Islay, off the west coast of Scotland and part of the Inside Hebrides, is filled with different interest and charm. Owing to its position in the trail of the gulf stream, the local weather is extremely mild, and vegetation is in consequence wealthy and stunning. There will not be many bushes save in sheltered locations, however the expansion of underwood, of ferns and of wild flowers is luxuriant and types a marked characteristic of this delightful island.
The variety of surroundings is nice, alongside the coast particularly, where bold headlands and reefs of volcanic rock alternate with stretches of sand-hills and turf. The great lochs which nearly reduce the island in two have beauties of their very own, Loch Indaal studded with villages which almost recall those of the Italian lakes, and Loch Gruinart with its sand flats stretching far away northward to the place the tides of the Sound of Islay and the Atlantic waves meet in never-ending strife.
In Bowmore, the island’s essential centre, the Mactaggart Leisure Centre contains a excellent swimming pool, sauna and fitness gym. Adjacent is Morrisons Bowmore Distillery, one of many eight working distilleries on Islay. Other distilleries of fame are Bruichladdich, Caol Ila, Bunnahabhain, Ardbeg, Lagavulin and Laphroaig. All of them supply guided tours, some on appointment solely. Bowmore well-known Spherical Church stands at the top of Major Avenue, overlooking the village.
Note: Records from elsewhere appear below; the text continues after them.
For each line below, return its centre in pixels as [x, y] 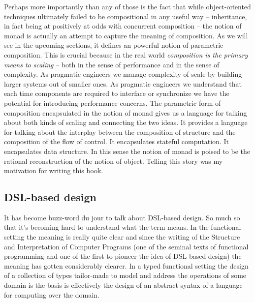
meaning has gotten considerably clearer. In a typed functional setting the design [126, 265]
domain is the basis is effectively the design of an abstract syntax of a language [123, 285]
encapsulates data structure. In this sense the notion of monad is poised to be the [127, 151]
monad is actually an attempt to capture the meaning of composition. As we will [126, 35]
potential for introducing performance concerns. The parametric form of [112, 103]
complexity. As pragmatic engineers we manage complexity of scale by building [123, 74]
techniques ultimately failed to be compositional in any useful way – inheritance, [126, 16]
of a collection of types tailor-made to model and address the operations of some [125, 275]

If the hills seem humble when compared to the neighbouring peaks of Jura, they are not with out a sure grandeur, affording good walks and marvellous views; and as most of the lochs are nicely stocked with trout, Islay has sights for the fisherman. In fact the traveller, whatever be his particular pursuit, could do worse than spend a couple of summer season days at one of the snug resorts and cottages which the island boasts. But is is to the ever growing class of persons who take an interest in the relics of early instances that Islay affords some of the best sights.
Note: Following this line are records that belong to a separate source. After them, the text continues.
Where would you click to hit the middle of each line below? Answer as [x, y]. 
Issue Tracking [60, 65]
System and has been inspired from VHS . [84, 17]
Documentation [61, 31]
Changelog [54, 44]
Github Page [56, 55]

Islay’s written historical past is fragmentary and the monuments of her past aren’t any less so; however for all that, they lengthen over a lengthened period, from the times of hill forts and standing monoliths till later times when, in the nice days of the Western Church, the island grew to become lined with chapels, under whose defending partitions there are still to be seen most of the exquisite crosses and gravestones which kind so peculiar and interesting characteristic of the Western Highlands.
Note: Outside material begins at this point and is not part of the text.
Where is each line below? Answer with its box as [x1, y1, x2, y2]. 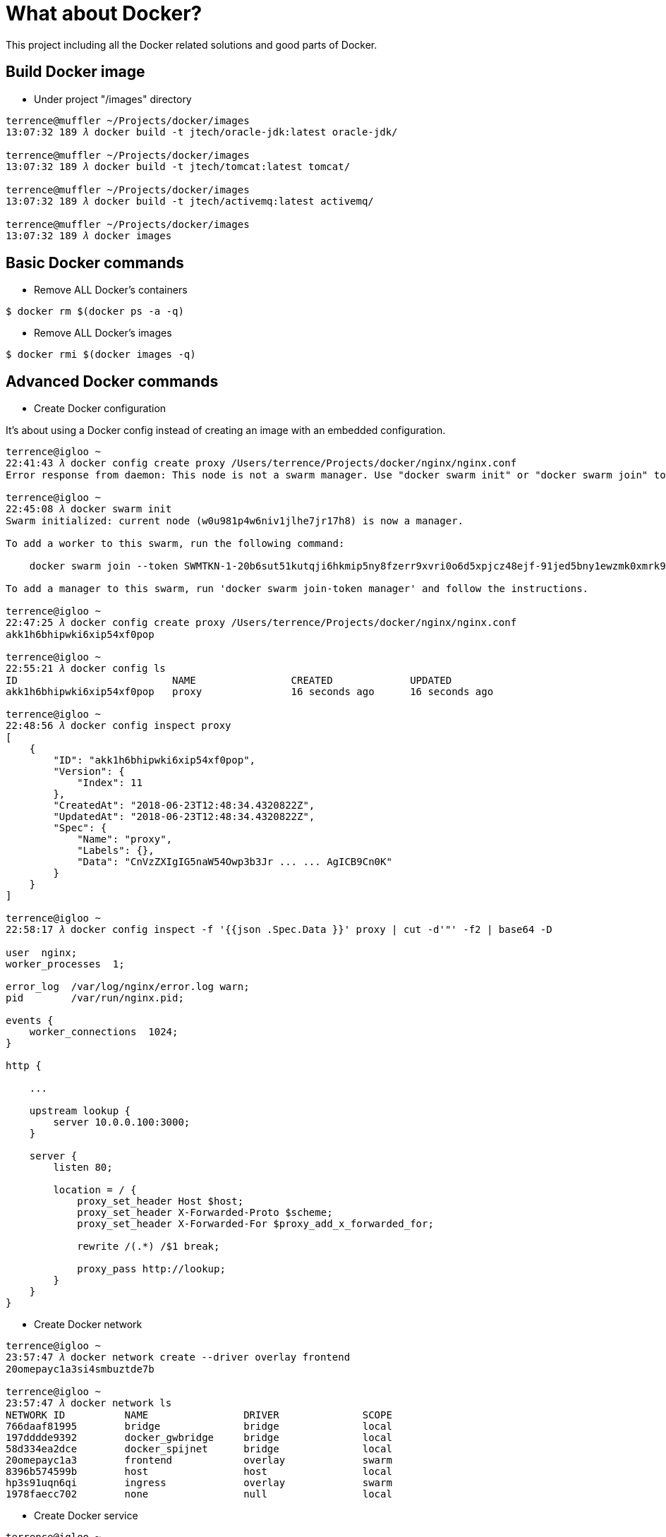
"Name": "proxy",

There are about 100 examples of carved work (carved stones, graveslabs and Celtic Crosses) on Islay alone. Many of those are a lot worn and defaced that only indications of their designs may be traced, however the remainder are of the greatest curiosity, some indeed being works of artwork within the fullest sense of the term.
The stones belong to Cheap Stone Island varied durations. There are little crossed rudely minimize on undressed slabs of stone, and these are probably essentially the most ancient. Then in the crosses of Kildalton and Kilnave, and within the cross-bearing slab found at Doid Mhairi, now within the garden at Ardimersay, there are examples of a mode which appears to have been directly derived from Ireland; but far the greater number belong to the thirteenth, fourteenth, and fifteenth centuries, when the artwork assumed and retained its special Argyllshire character, the plated work of the Irish monuments developing into the richly foliated scrolls which type certainly one of the great beauties of the West Highland carving.